Distributed drive electric vehicles offer superior yaw moment control for autonomous drifting in extreme maneuvers. Conventional drift analysis constructs stability boundaries from open loop equilibria points and assumes a fixed envelope structure. However, coupling among control inputs reshapes the phase plane and shifts saddle point location, which can invalidate open loop envelopes when used for closed loop drifting. To address this issue, a saddle point coordinate model is established in this paper by combining a nonlinear tire model with the handling diagram and explicitly accounting for road adhesion coefficient, longitudinal velocity, front wheel steering angle, and additional yaw moment. Based on saddle point properties, an extended dual envelope framework is constructed in the phase plane of slip angle and yaw rate. Using the convergence tendency of state points toward saddle points under bounded control inputs, the outer envelope defines a recoverable set under constraints on front wheel steering angle and additional yaw moment. The inner envelope characterizes the non-drifting stability region associated with unsaturated tire forces.

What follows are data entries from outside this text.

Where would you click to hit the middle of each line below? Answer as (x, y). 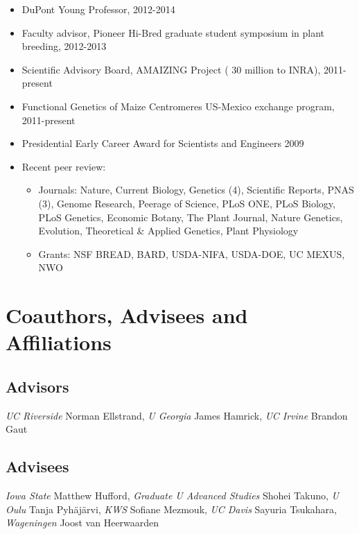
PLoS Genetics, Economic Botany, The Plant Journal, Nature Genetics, (191, 217)
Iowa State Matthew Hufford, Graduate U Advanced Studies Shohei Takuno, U (172, 496)
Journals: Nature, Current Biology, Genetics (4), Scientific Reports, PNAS (196, 190)
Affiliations (59, 342)
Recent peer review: (64, 166)
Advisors (37, 386)
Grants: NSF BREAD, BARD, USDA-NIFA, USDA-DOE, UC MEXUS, (192, 253)
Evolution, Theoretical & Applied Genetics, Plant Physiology (168, 231)

Finally, a nonlinear model predictive control (NMPC) controller is developed using the extended dual envelope constraint. Hardware-in-the-loop experiments show that, compared with NMPC without envelope constraints, the proposed method enables smoother convergence toward the drift saddle point, reduces the steady-state tracking errors of vehicle speed, sideslip angle, and yaw rate by 33.07%, 71.18%, and 31.27%, respectively, and decreases the peak tracking error by 63.66% under road-friction mismatch.